As someone who's not used these library methods before, I would expect splitBy and splitLines to work differently to each other. When splitting into lines, I would assume that it is repeatedly applying the regular expression "([^t]*) (t|$)" where t is the line-terminator. You return the first group each time, and discard the rest. The 2nd group also handles the end-of-string boundary condition. As others have said, I would expect splitBy to return all of the zero-length matches as well - interlieving a "[^t]*" match-and-return with a "t" match-and-discard. The collapsed form of the output is the same as interleving a "[^t]" match-and-return with a "t*" match-and-discard. Matthew On Thursday 13 July 2006 10:16, Jon Fairbairn wrote:
On 2006-07-12 at 23:24BST "Brian Hulley" wrote:
Christian Maeder wrote:
Donald Bruce Stewart schrieb:
Question over whether it should be: splitBy (=='a') "aabbaca" == ["","","bb","c",""] or splitBy (=='a') "aabbaca" == ["bb","c"]

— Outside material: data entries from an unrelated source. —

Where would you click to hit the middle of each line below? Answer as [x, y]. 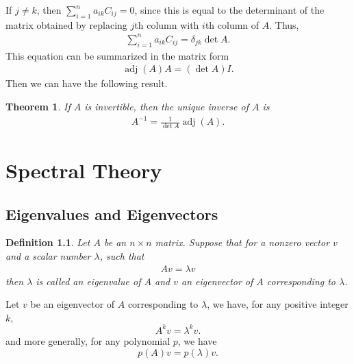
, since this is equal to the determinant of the [229, 10]
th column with [167, 24]
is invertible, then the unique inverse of [166, 106]
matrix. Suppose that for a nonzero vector [242, 242]
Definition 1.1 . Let [48, 242]
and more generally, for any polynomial [88, 340]
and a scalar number [48, 256]
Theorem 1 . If [38, 106]
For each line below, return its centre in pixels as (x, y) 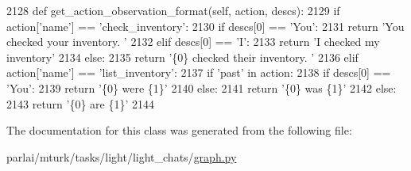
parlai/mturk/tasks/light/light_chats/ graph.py (122, 156)
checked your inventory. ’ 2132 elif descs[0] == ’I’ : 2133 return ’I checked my (193, 42)
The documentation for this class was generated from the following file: (179, 130)
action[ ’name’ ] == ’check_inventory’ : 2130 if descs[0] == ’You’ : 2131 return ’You (205, 26)
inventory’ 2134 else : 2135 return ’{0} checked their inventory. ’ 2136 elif (182, 57)
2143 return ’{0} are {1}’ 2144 (81, 103)
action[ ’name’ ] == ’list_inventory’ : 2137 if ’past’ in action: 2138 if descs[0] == (199, 72)
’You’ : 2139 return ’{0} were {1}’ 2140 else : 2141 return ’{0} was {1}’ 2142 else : (202, 87)
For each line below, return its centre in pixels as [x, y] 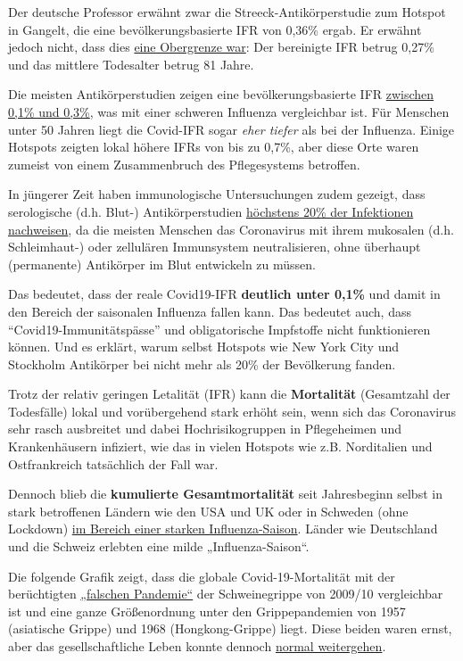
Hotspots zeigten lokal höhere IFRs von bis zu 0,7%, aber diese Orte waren [214, 147]
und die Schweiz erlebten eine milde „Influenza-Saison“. [159, 546]
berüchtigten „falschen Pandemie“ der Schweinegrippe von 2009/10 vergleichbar [226, 594]
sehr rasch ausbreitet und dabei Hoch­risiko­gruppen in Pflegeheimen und [205, 429]
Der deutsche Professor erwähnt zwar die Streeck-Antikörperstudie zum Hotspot [227, 12]
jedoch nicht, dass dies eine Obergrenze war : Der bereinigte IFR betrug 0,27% [221, 47]
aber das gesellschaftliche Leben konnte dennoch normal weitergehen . [197, 646]
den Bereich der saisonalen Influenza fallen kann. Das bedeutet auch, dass [210, 311]
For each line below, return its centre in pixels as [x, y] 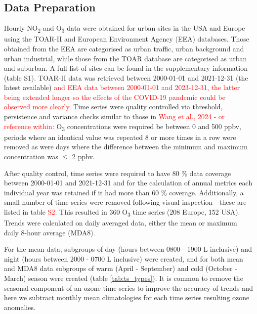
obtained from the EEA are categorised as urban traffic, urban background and [124, 48]
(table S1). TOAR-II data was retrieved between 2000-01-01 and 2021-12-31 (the [126, 77]
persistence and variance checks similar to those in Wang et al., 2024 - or [114, 116]
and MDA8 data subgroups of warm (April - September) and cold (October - [121, 268]
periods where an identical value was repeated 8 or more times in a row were [120, 137]
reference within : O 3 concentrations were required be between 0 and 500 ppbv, [123, 127]
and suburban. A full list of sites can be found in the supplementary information [126, 68]
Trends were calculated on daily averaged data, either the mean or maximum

I argue the second form is what people usually want.
Yes, the second form is needed for "words", but the first form is needed for "lines", where one final empty element needs to be removed from your version!

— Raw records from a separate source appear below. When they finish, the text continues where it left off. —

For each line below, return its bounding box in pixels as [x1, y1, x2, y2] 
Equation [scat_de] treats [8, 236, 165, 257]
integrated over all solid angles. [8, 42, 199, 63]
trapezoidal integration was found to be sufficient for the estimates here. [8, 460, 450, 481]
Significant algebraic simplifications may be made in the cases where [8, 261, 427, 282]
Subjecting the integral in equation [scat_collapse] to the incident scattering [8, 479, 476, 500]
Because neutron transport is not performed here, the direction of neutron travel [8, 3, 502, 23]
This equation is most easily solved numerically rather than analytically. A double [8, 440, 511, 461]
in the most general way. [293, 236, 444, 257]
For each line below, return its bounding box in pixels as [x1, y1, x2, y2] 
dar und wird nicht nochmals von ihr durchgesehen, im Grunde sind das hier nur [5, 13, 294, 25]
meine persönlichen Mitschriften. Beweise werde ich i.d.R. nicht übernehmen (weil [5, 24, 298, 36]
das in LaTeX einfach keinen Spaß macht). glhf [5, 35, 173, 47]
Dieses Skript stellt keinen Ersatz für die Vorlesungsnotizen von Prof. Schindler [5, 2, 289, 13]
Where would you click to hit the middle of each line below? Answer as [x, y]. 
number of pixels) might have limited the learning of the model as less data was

Prelude> lines "a\nb\n" ["a","b"] Prelude> lines "a\n\nb\n\n" ["a","","b",""]
Prelude.lines and Prelude.unlines treat '\n' as a terminator instead of a separator. I'd argue that this is poor design, since information is lost ie lines . unlines === id whereas unlines . lines =/= id whereas if '\n' had been properly conceived of as a separator, the identity would hold.
Hooray! I've been waiting to ask "Why aren't we asking what laws hold for these operations?" but now you've saved me the effort. I've been bitten by unlines . lines /= id already; it's something we could gainfully change without wrecking too much code, methinks.

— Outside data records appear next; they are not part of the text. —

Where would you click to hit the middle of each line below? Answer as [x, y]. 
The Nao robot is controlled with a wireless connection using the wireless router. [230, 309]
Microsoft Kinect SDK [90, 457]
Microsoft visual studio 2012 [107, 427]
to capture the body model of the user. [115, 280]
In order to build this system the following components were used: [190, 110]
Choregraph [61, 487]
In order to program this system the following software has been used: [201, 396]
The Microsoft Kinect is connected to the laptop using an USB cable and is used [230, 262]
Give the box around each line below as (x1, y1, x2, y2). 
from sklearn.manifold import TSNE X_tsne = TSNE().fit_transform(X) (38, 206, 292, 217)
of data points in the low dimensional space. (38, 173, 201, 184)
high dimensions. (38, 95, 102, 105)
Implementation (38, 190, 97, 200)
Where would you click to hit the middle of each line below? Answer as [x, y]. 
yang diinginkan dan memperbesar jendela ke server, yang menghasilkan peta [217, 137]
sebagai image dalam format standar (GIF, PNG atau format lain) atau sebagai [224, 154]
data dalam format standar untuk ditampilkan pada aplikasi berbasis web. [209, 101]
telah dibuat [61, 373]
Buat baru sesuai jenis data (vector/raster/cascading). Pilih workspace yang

So I vote for the first option ie:
splitBy (=='a') "aabbaca" == ["","","bb","c",""]
Seconded.
As far as naming is concerned, since this is a declarative language, surely we shouldn't be using active verbs like this? (OK I lost that argument way back in the mists of Haskell 0.0 with take. Before then I called "take" "first": "first n some_list" reads perfectly well).
Jón